╔══

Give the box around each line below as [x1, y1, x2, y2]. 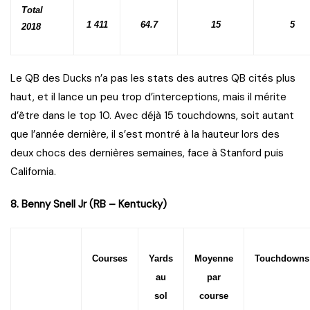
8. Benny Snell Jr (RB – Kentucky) [10, 197, 167, 212]
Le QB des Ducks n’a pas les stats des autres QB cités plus [10, 71, 295, 86]
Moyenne [194, 253, 233, 264]
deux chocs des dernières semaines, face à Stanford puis [10, 146, 284, 161]
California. [10, 165, 56, 179]
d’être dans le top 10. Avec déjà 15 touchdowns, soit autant [10, 109, 294, 123]
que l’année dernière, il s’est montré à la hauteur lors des [10, 127, 280, 142]
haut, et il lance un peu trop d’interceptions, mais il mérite [10, 90, 286, 104]
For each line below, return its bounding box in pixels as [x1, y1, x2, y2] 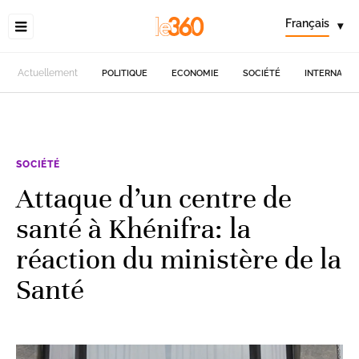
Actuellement [18, 67, 79, 79]
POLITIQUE [102, 67, 148, 79]
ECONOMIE [171, 67, 220, 79]
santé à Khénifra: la [16, 211, 251, 246]
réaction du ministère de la [16, 241, 341, 276]
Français [285, 17, 329, 30]
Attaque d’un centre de [16, 180, 292, 216]
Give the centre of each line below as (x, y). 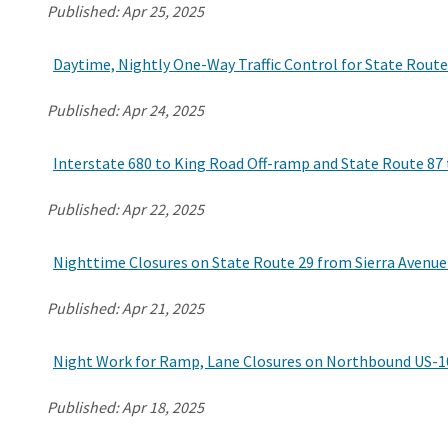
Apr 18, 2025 (163, 406)
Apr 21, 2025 (163, 307)
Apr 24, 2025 (163, 109)
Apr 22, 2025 (163, 208)
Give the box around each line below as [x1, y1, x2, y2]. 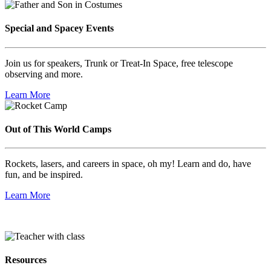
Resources [5, 255, 47, 266]
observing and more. [5, 68, 83, 79]
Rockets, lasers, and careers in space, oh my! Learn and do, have [5, 158, 251, 169]
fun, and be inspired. [5, 169, 83, 180]
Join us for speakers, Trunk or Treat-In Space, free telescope [5, 57, 233, 68]
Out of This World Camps [5, 123, 111, 134]
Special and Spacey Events [5, 23, 114, 34]
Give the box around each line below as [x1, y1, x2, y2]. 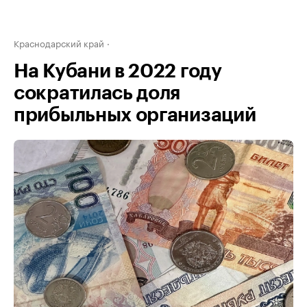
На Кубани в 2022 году [14, 62, 222, 81]
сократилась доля [14, 84, 181, 103]
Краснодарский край [14, 36, 104, 49]
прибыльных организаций [14, 106, 256, 125]
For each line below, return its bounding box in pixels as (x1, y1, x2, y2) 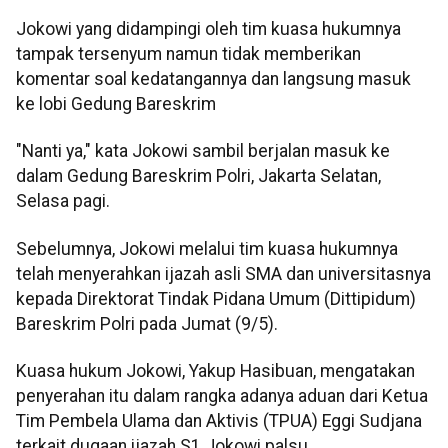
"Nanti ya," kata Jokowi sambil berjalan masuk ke (16, 141, 390, 162)
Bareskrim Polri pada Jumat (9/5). (16, 313, 278, 334)
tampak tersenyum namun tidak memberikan (16, 43, 361, 64)
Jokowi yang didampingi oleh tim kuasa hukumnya (16, 18, 401, 39)
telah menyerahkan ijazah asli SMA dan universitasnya (16, 263, 431, 284)
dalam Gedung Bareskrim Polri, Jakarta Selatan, (16, 166, 381, 187)
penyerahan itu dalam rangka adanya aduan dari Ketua (16, 386, 428, 407)
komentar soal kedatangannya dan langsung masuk (16, 68, 411, 89)
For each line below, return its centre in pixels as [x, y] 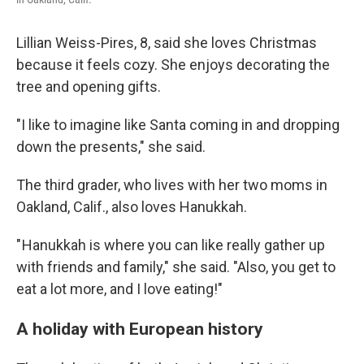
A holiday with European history [140, 329]
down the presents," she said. [111, 147]
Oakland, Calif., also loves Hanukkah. [132, 207]
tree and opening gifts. [89, 87]
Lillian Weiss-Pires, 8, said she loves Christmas [167, 43]
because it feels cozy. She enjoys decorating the [173, 65]
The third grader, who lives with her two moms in [172, 185]
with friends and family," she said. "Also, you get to [176, 267]

╚══

Using the records above, pull out each line where the word "masuk" occurs.

"Nanti ya," kata Jokowi sambil berjalan masuk ke (16, 141, 390, 162)
komentar soal kedatangannya dan langsung masuk (16, 68, 411, 89)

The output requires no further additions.